Paranoïa est un terme assez commun, il fait référence à un processus par lequel un individu est convaincu que les autres complotent contre lui. Dans le domaine scientifique, il prend place dans le délire de persécution (apparaissant dans la schizophrénie) ou encore la personnalité paranoïaque.
Le délire de persécution :
Le délire de persécution est une thématique du délire de la schizophrénie ou du trouble bipolaire, parmi les autres (érotomanie, mégalomanie, affiliation, mystique). Il en existe d’autres formes mais pas suffisamment contractées pour être répertoriées dans les revues scientifiques. Comme son nom l’indique, il désigne un délire, donc un épisode limité dans le temps, qui débutera par une décompensation et qui aura pour cible un domaine particulier (voisinage, collègues de travail…). En dehors de ces domaines, l’esprit critique de l’individu délirant est présent et fonctionnel.
Hiérarchie de la paranoïa :
Freeman explique en 2016 que le terme « paranoïa » englobe un ensemble de symptômes et plus précisément, toutes les idées délirantes que l’on retrouve dans la pyramide de la paranoïa :

Ainsi, la paranoïa ne serait pas un diagnostic mais un regroupement d’idées délirantes allant de « quelqu’un m’observe » (idée de référence) jusqu’à « des personnes veulent me faire du mal » (persécution) avec une conviction et une détresse provoquée, plus ou moins élevée. La persécution serait simplement la représentation de la menace la plus sévère de cette hiérarchie, correspondant uniquement aux pensées menaçantes soutenue avec conviction et provoquant une détresse. On ne parle donc de délire de persécution que si et seulement si le sujet est faussement convaincu que son intégrité physique et/ou psychologique est en danger, le mettant dans une position de détresse
psychologique.
La personnalité paranoïaque, quant à elle, s’exprime à travers la personnalité, donc, de manière stable dans le temps (à l’inverse du caractère épisodique du délire de persécution) et dans tous les domaines de vie. On parle alors de trouble de la personnalité, puisque tous les raisonnements de l’individu sont influencés par sa paranoïa. Et tout ça, à cause de la rapidité de son raisonnement.

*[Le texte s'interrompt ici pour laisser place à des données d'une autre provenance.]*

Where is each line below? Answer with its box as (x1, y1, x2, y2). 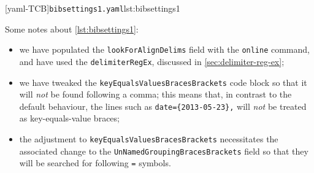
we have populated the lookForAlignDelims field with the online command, (19, 43, 310, 56)
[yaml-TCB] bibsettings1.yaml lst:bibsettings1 (5, 2, 180, 14)
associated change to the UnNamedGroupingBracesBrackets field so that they (19, 144, 308, 157)
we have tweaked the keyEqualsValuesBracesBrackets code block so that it (19, 75, 307, 88)
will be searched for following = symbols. (19, 156, 171, 169)
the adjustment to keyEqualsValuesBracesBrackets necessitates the (19, 133, 278, 145)
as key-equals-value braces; (19, 112, 120, 125)
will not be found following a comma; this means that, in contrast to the (19, 88, 292, 101)
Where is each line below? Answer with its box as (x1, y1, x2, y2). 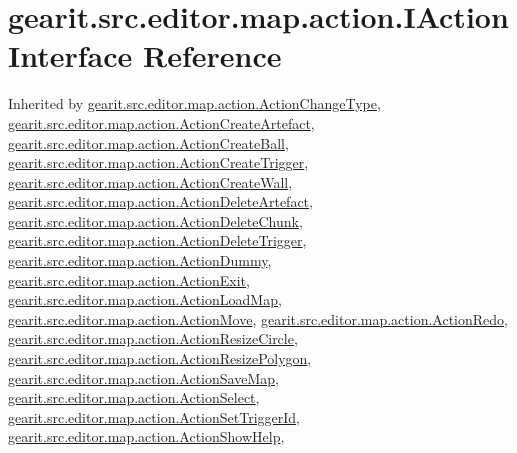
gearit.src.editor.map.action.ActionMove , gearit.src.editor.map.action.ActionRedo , (8, 308, 509, 329)
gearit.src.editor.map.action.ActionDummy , (8, 250, 272, 271)
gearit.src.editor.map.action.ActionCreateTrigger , (8, 152, 309, 173)
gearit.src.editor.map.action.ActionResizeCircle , (8, 328, 298, 349)
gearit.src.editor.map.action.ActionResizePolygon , (8, 348, 312, 369)
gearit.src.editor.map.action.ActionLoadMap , (8, 289, 282, 310)
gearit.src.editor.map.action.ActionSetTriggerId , (8, 406, 300, 427)
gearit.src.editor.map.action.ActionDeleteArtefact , (8, 191, 313, 212)
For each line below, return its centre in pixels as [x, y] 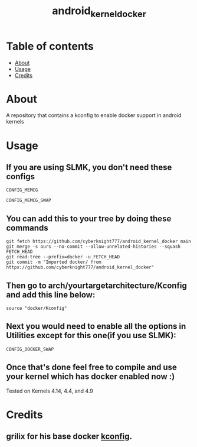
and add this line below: [51, 295]
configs [21, 176]
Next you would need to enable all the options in [96, 326]
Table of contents [50, 46]
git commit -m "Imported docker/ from [54, 262]
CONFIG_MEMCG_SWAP [29, 200]
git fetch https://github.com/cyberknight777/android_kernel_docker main [99, 242]
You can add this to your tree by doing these [89, 218]

« Donc il pense plus vite que les autres et c’est pour ça qu’il est parano ? »
Exactement !
Les biais cognitifs de la paranoïa :
La paranoïa résulte d’une rapidité de pensée provoquée par plusieurs facteurs. Parmi eux, les biais cognitifs :
🔹Jumping to Conclusion :
consiste à former des déductions peu probables à partir d’un nombre d’indices restreint (Freeman, 2007)
🔹Style Attributionnel :
la tendance naturelle que nous avons d’attribuer les évènements positifs comme internes et négatifs comme externes (Campbell & Sedikides, 1999). Celui-ci est amplifié dans la paranoïa (Bentall et al., 2001) et plus précisément pour l’attribution externe des évènements négatifs (Freeman et al., 2007)
🔹Theory Of Mind :
la capacité cognitive à « comprendre et appréhender les pensées, sentiments et intentions d’autrui » (Krawczyk, 2018). Elle nous permet d’interagir socialement de manière adéquate (Premack & Woodruff, 1978), ce qui n’est pas le cas dans la paranoïa puisqu’elle est dysfonctionnelle.

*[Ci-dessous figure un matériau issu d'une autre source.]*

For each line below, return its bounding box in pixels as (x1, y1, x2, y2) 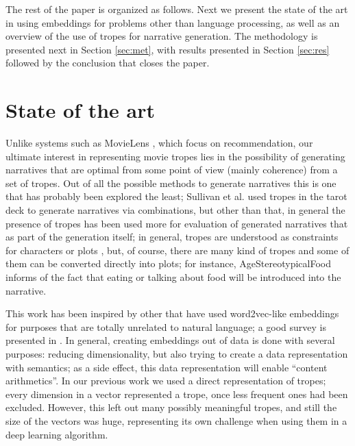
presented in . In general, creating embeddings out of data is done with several (5, 333, 335, 347)
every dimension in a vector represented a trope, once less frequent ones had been (5, 386, 348, 401)
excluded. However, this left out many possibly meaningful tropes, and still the (5, 400, 337, 414)
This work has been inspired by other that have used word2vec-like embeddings (5, 306, 339, 321)
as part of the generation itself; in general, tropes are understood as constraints (5, 230, 339, 244)
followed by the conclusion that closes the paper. (5, 55, 210, 70)
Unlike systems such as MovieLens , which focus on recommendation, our (5, 136, 313, 150)
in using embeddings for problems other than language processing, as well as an (5, 15, 340, 29)

🔹Evitement des Stimuli Menaçants :
les stimuli considérés comme menaçant sont évités ou ignorés
🔹Anxiété et Safety Behaviours :
L’anxiété, a pour fonction de « maintenir un niveau élevé de vigilance dans le cas d’un possible danger » (Mathews, 1990). Mais cette anxiété va provoquer la formation et le maintien du délire puisqu’elle pousse le sujet à « tout regarder avec insistance ; écouter attentivement pour trouver des preuves ; regarder partout en cherchant des significations cachées » (Cameron, 1959).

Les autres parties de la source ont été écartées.